Ask HN: Handling Pathologically Nervous Interviewees - 11thEarlOfMar
We&#x27;ve been interviewing for an embedded SW position for a few weeks. Our interview process includes a code review of code written by the candidate as homework. All candidates exhibit some degree of nervousness during the review, however, there have been a couple who virtually shut down and basically stopped being able to think.

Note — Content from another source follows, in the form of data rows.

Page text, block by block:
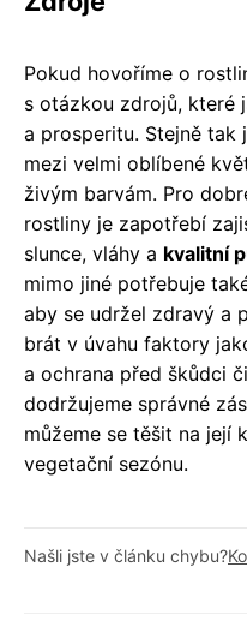
Pokud hovoříme o
s otázkou zdrojů, které
a prosperitu. Stejně tak
mezi velmi oblíbené
živým barvám. Pro
rostliny je zapotřebí
slunce, vláhy a kvalitní
mimo jiné potřebuje
aby se udržel zdravý a
brát v úvahu faktory
a ochrana před škůdci
dodržujeme správné
můžeme se těšit na její
vegetační sezónu.
Našli jste v článku chybu?
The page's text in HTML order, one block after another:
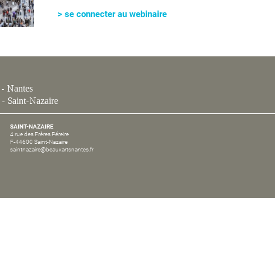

In one-on-one discussions, these same engineers were more or less fine and expressed a high level of competence. But the code reviews were just really painful: Stuttering, perspiring, unable to process even rudimentary responses to questions that you know they know the answer to...<p>Have you had this experience and if so, were you able to mitigate it and if so, how?
======
angersock
Some things I've tried or have appreciated:

Don't have the candidate sit across from the folks doing the interview...have
somebody sit next to them and include them with open body language, talk
slowly and patiently (not rushed).

Have cold water available at the table, encourage drinking, don't make them
ask for it--this helps calm nerves.

Be friendly when asking questions, show a little vulnerability--let the
candidate double-check some code of yours (perhaps with a purposeful easy bug
or two) to show them you respect their opinion.

If possible, do the reviews in a room with natural sunlight or some kind of
human-friendly features to help decrease anxiety. Don't put the candidate in
the corner away from the door, don't put your team between them and the door,
etc.

Basically, just think about all the ways you feel uncomfortable in the room if
you were in a bad situation, and try to pre-emptively mitigate them.